_What to do:_
Please output the entries that follow exactly, without a single image.

_Materials provided:_
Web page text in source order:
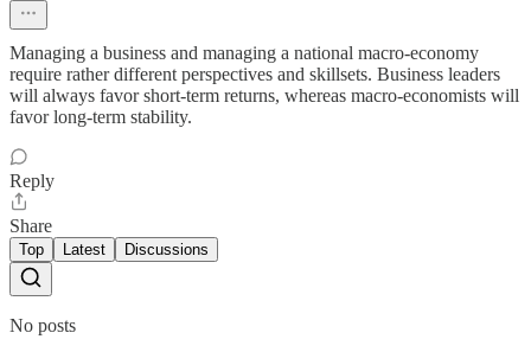
Managing a business and managing a national macro-economy
require rather different perspectives and skillsets. Business leaders
will always favor short-term returns, whereas macro-economists will
favor long-term stability.
Reply
Share
Top Latest Discussions
No posts
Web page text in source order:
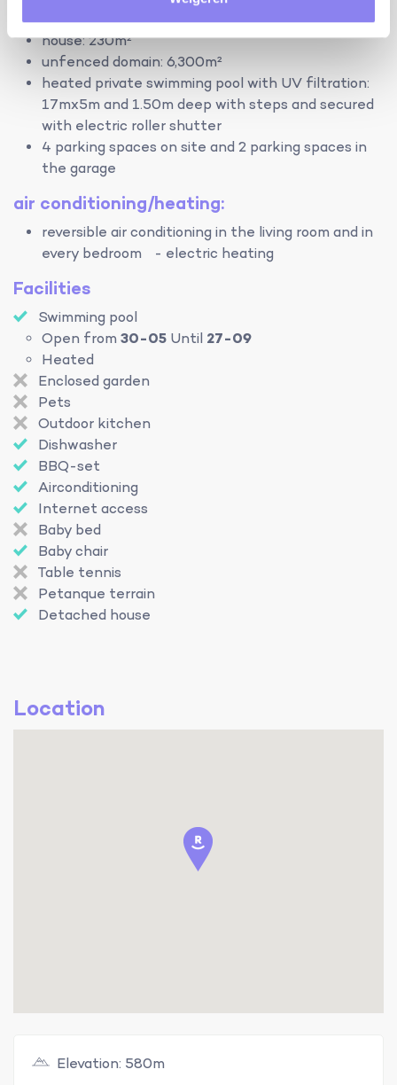
house: 230m²
unfenced domain: 6,300m²
heated private swimming pool with UV filtration:
17mx5m and 1.50m deep with steps and secured
with electric roller shutter
4 parking spaces on site and 2 parking spaces in
the garage
air conditioning/heating:
reversible air conditioning in the living room and in
every bedroom - electric heating
Facilities
Swimming pool
Open from 30-05 Until 27-09
Heated
Enclosed garden
Pets
Outdoor kitchen
Dishwasher
BBQ-set
Airconditioning
Internet access
Baby bed
Baby chair
Table tennis
Petanque terrain
Detached house
Location
Elevation: 580m
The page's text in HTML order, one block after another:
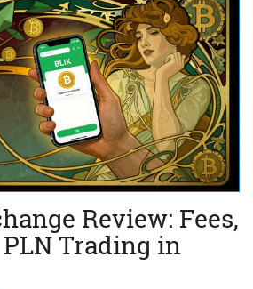
Review: Fees,
Trading in
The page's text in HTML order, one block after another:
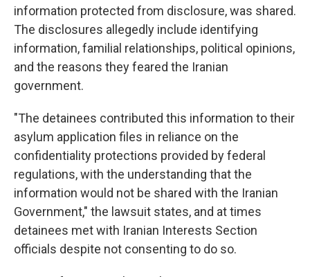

_The answer:_
Web page text in source order:
Managing a business and managing a national macro-economy
require rather different perspectives and skillsets. Business leaders
will always favor short-term returns, whereas macro-economists will
favor long-term stability.
Reply
Share
Top Latest Discussions
No posts
Web page text in source order:
house: 230m²
unfenced domain: 6,300m²
heated private swimming pool with UV filtration:
17mx5m and 1.50m deep with steps and secured
with electric roller shutter
4 parking spaces on site and 2 parking spaces in
the garage
air conditioning/heating:
reversible air conditioning in the living room and in
every bedroom - electric heating
Facilities
Swimming pool
Open from 30-05 Until 27-09
Heated
Enclosed garden
Pets
Outdoor kitchen
Dishwasher
BBQ-set
Airconditioning
Internet access
Baby bed
Baby chair
Table tennis
Petanque terrain
Detached house
Location
Elevation: 580m
The page's text in HTML order, one block after another:
Review: Fees,
Trading in
The page's text in HTML order, one block after another:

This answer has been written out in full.